The simple answer is yes — potatoes are gluten-free. Gluten is a type of protein found in wheat, rye, barley, and other grains. Potatoes aren't grains, they're a type of starchy vegetable. That's good news for people who can't tolerate gluten because they have celiac disease or gluten intolerance.

Can vegans eat hummus? ›

Hummus is a vegan staple that allows you to have some versatility in your diet. It's an immensely popular food amongst vegans so you may have found a new favourite yourself. It's available in a wide range of flavours and is very versatile in the kitchen so you can experiment with it if you wish to.

What foods are naturally gluten and dairy free? ›

Beans, legumes, tofu, most types of tempeh, most plant-based protein powders, and some plant-based protein bars are free of dairy and gluten. Many meat and dairy substitutes, such as plant-based burgers (Amy's, Dr.

Are Oreos vegan? ›

Many vegans refer to Oreos as “accidentally vegan,” meaning they don't contain animal products — but they weren't created to be a specifically vegan treat.

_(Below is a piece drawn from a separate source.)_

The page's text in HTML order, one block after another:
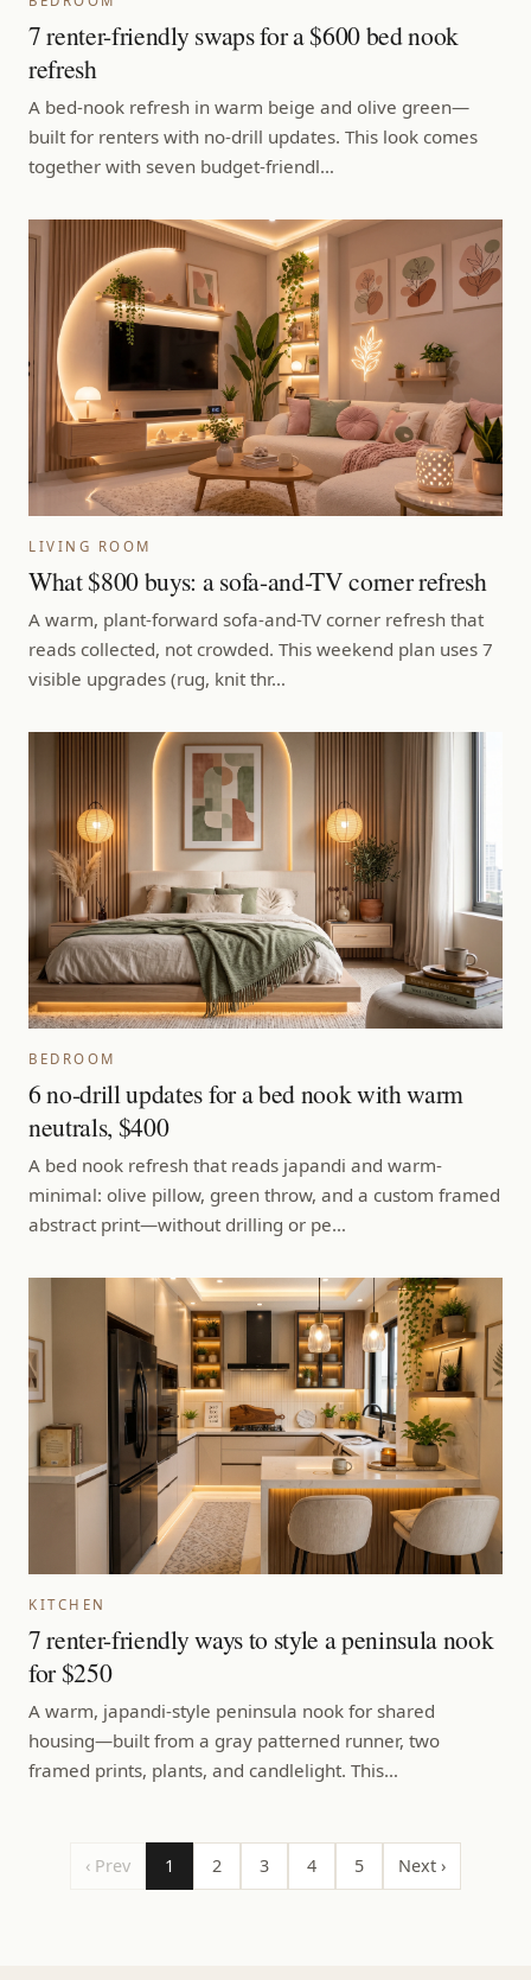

Oreos do not contain milk, eggs, or any other animal-derived products, so they are technically vegan in that sense.

What vegan food is made from gluten? ›

Seitan is a plant-based meat substitute made from wheat gluten that mimics the flavor and texture of chicken. You can buy it in many health food supermarkets, or you can make it yourself. It's typically made out of vital wheat gluten, an ingredient that has a similar texture to flour but is mostly, well, gluten.